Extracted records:
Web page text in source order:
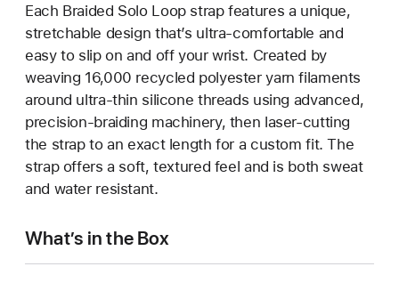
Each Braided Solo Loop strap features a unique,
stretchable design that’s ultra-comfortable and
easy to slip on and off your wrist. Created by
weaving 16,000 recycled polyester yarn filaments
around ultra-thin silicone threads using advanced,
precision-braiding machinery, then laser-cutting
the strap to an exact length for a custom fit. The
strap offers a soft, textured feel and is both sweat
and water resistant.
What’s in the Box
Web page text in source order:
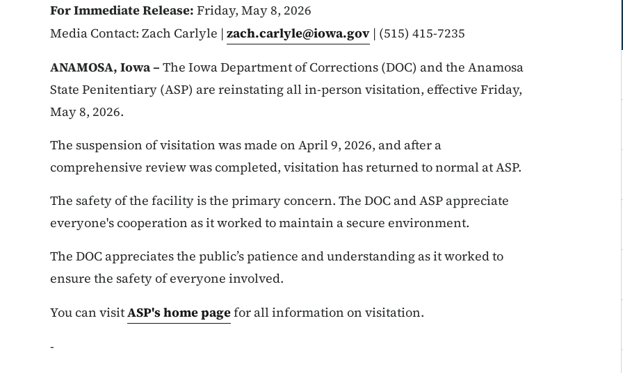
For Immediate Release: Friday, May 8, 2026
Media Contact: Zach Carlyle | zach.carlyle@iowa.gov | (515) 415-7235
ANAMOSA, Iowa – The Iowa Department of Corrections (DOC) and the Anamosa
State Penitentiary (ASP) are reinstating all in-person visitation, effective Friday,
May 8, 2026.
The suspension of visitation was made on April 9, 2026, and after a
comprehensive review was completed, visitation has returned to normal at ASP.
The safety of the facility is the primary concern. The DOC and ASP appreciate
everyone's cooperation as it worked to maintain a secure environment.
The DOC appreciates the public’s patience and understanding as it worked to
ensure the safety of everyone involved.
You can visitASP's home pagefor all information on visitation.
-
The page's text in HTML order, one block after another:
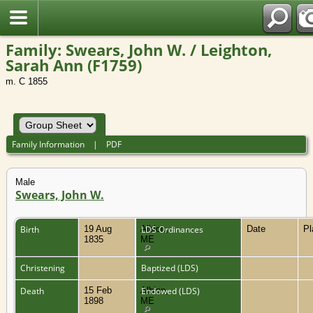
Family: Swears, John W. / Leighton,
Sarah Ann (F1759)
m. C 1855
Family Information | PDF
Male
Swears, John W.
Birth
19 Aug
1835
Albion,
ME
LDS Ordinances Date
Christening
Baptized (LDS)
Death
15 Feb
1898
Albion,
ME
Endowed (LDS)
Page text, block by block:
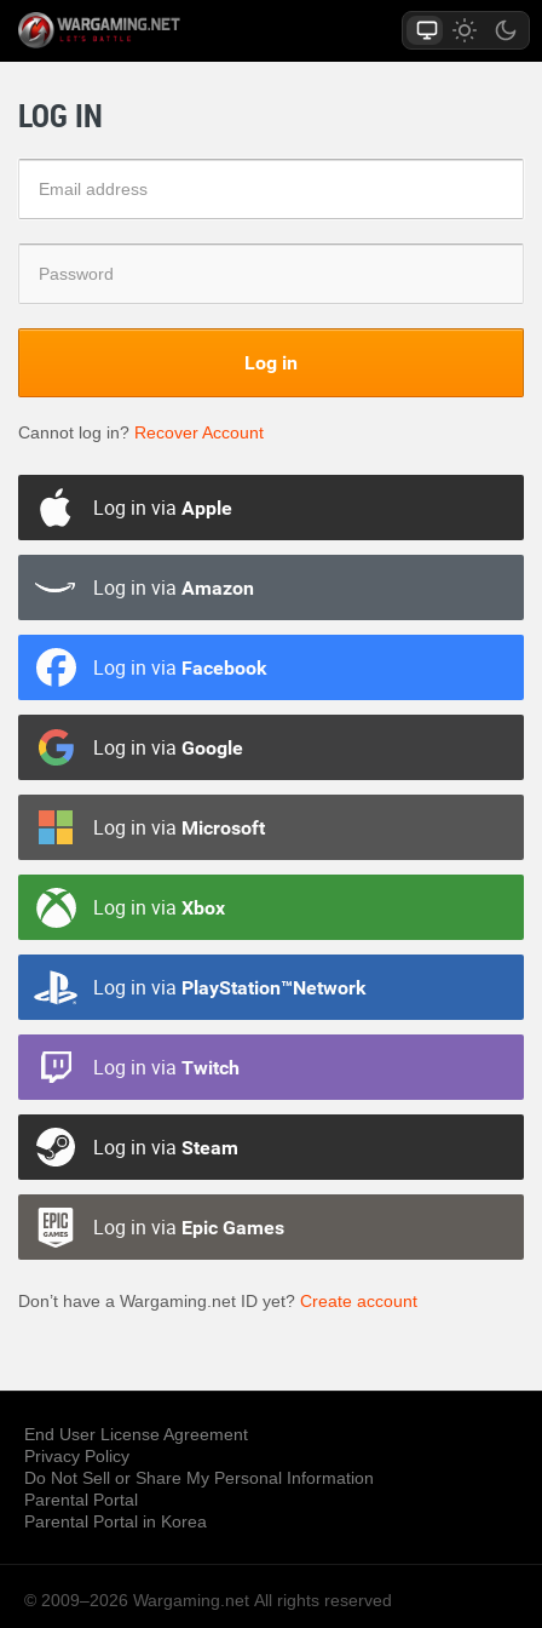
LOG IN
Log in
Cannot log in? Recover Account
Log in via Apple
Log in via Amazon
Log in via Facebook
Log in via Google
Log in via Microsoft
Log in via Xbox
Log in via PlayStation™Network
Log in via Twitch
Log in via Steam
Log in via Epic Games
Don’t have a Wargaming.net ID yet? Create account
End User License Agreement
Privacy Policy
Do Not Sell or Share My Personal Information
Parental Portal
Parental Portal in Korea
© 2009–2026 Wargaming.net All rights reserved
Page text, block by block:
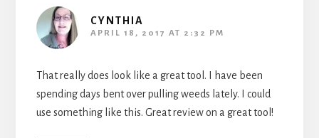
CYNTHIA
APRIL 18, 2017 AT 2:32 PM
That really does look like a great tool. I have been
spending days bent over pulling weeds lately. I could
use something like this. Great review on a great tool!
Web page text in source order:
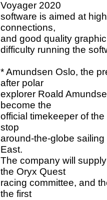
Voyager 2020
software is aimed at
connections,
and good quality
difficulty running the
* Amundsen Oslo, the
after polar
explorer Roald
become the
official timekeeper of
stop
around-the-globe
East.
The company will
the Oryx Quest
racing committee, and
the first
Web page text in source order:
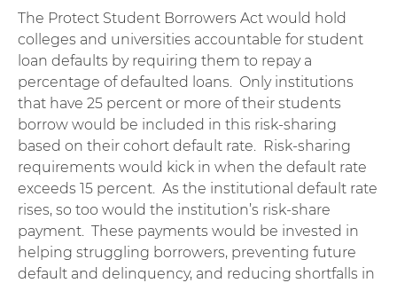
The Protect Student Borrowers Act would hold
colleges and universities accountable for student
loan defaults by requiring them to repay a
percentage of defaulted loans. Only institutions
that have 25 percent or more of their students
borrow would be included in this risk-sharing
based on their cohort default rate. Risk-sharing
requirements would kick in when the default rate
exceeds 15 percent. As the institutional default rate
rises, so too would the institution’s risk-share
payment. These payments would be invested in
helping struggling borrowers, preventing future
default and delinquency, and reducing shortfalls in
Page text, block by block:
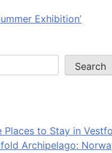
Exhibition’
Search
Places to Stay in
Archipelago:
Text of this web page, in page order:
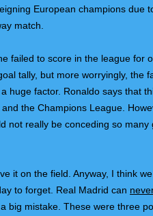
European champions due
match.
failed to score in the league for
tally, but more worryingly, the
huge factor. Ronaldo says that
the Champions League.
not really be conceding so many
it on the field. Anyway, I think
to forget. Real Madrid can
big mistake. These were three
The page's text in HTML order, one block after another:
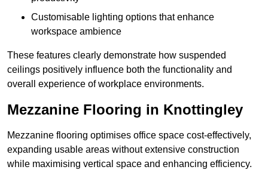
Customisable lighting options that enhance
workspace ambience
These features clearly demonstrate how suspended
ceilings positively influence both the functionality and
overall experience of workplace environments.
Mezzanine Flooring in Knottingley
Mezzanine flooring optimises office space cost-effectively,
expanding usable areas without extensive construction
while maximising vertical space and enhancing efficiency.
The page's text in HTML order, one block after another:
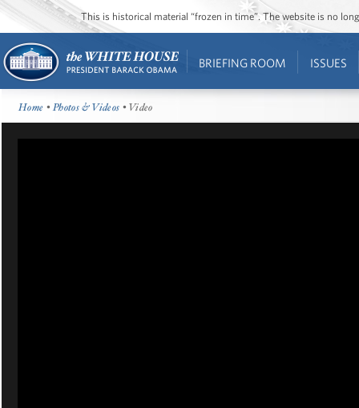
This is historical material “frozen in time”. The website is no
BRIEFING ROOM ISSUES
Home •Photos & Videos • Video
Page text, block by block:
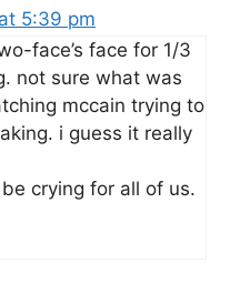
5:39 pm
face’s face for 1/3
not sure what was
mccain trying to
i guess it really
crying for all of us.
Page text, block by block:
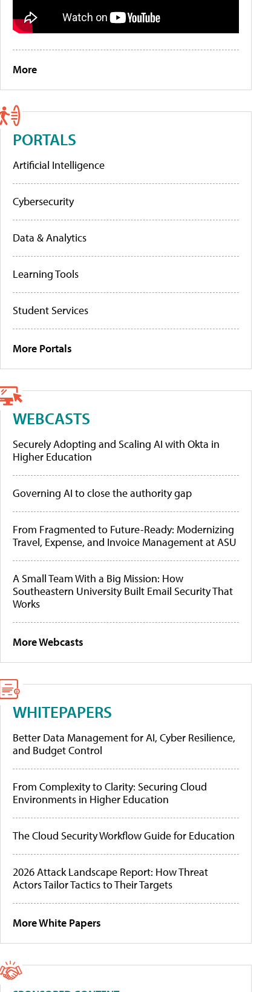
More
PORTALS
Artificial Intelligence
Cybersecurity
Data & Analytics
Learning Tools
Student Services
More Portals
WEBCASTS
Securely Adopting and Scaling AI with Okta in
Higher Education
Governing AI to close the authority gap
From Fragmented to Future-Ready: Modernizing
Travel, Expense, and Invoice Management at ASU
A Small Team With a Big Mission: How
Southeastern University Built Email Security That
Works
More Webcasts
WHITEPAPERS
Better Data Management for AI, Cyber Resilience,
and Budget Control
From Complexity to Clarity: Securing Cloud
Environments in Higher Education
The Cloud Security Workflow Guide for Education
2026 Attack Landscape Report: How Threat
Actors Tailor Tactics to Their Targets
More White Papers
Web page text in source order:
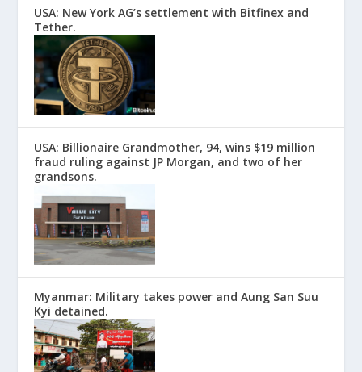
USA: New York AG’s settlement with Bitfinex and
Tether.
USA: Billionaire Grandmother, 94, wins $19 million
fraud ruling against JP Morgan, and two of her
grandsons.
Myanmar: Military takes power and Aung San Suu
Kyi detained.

PROBLEM REQUIREMENTS | Search the entries for the word "Parental" and gather every line where it appears.

SOLVED PROBLEM |
Parental Portal
Parental Portal in Korea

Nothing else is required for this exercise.